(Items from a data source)
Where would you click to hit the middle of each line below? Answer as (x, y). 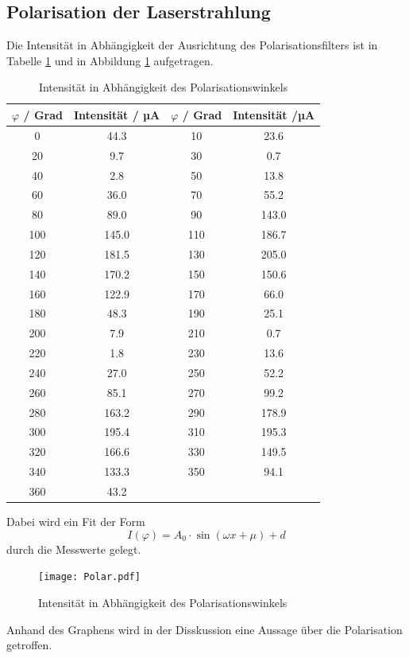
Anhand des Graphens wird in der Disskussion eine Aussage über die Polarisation (204, 629)
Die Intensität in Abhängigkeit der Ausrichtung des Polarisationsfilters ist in (192, 45)
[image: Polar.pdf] (89, 577)
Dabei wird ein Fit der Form (76, 522)
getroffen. (29, 645)
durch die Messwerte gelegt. (74, 549)
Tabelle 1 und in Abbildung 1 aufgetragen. (110, 60)

## Task instructions
Please give back the data above word for word, with no pictures included.

## Answer below
Where would you click to hit the middle of each line below? Answer as (x, y). 
Anhand des Graphens wird in der Disskussion eine Aussage über die Polarisation (204, 629)
Die Intensität in Abhängigkeit der Ausrichtung des Polarisationsfilters ist in (192, 45)
[image: Polar.pdf] (89, 577)
Dabei wird ein Fit der Form (76, 522)
getroffen. (29, 645)
durch die Messwerte gelegt. (74, 549)
Tabelle 1 und in Abbildung 1 aufgetragen. (110, 60)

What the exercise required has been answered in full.